Add APIM Distributed pattern

patterns/distributed/README.md

@@ -0,0 +1,160 @@
+# WSO2 API Management Ansible scripts
+
+This repository contains the Ansible scripts for installing and configuring WSO2 API Management.
+
+## Supported Operating Systems
+
+- Ubuntu 16.04 or higher
+- CentOS 7
+
+## Supported Ansible Versions
+
+- Ansible 2.5 or higher
+
+## Directory Structure
+```
+.
+├── dev
+│   ├── group_vars
+│   │   └──apim.yml
+│   ├── host_vars
+│   │   ├── apim-control-plane_1.yml
+│   │   ├── apim-gateway_1.yml
+│   │   └── apim-tm_1.yml
+│   └── inventory
+├── files
+│   ├── lib
+│   │   ├── amazon-corretto-17.0.6.10.1-linux-x64.tar.gz
+│   │   └── mysql-connector-j-8.0.31.jar
+│   └── packs
+│   │   └── wso2am-4.2.0.zip
+│   ├── system
+│   │   └── etc
+│   │       ├── security
+│   │       │   └── limits.conf
+│   │       └── sysctl.conf
+│   └── misc
+├── README.md
+├── roles
+│   ├── apim
+│   │   ├── tasks
+│   │   └── templates
+│   ├── apim-control-plane
+│   │   ├── tasks
+│   │   └── templates
+│   ├── apim-tm
+│   │   ├── tasks
+│   │   └── templates
+│   └── common
+│       └── tasks
+├── scripts
+│   ├── update.sh
+│   └── update_README.md
+└── site.yml
+
+```
+
+Following instructions can be followed to deploy a distributed APIM deployment pattern.
+
+
+## Copying packs locally
+Packs could be either copied to a local directory, or downloaded from a remote location.
+
+Copy the following files to `files/packs` directory.
+
+1. [WSO2 API Manager 4.2.0 package](https://wso2.com/api-management/install/)
+
+Copy the following files to `files/lib` directory.
+
+2. [Amazon Corretto for Linux x64 JDK](https://docs.aws.amazon.com/corretto/latest/corretto-17-ug/downloads-list.html)
+
+Copy the miscellaneous files to `files/misc` directory. To enable file copying,  uncomment the `misc_file_list` in the yaml files under `group_vars` and add the miscellaneous files to the list.
+
+## Downloading from remote location
+
+In **group_vars**, change the values of the following variables in all groups:
+1. The value of `pack_location` should be changed from "local" to "remote"

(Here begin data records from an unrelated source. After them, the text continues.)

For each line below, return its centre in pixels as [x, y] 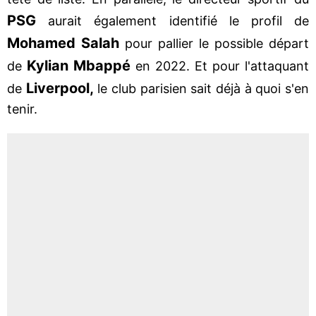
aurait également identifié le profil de [172, 20]
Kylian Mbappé [79, 65]
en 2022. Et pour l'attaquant [220, 66]
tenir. [24, 109]
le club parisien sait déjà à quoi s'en [201, 88]
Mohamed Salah [63, 43]
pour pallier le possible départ [214, 43]
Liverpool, [60, 88]

+2. The value of `remote_jdk` should be changed to the URL in which the JDK should be downloaded from, and remove it as a comment.
+3. The value of `remote_pack` should be changed to the URL in which the package should be downloaded from, and remove it as a comment.
+
+## Running Ansible scripts
+1. Configure an Ansible setup with three hosts.
+2. Replace `ansible_host` and `ansible_user` configurations given in `dev/inventory` file according to your Ansible hosts. An example is given below.
+
+```
+[apim]
+apim-tm_1               ansible_host=tm.apim.com     ansible_user=ubuntu
+apim-gateway_1          ansible_host=gw.apim.com     ansible_user=ubuntu
+apim-control-plane_1    ansible_host=cp.apim.com     ansible_user=ubuntu
+```
+
+3. Download the relevant JDBC driver into `files/lib` directory.
+4. Open `dev/host_vars/apim.yaml` and update the following configurations.
+  - Change the hostnames according to you Ansible hosts.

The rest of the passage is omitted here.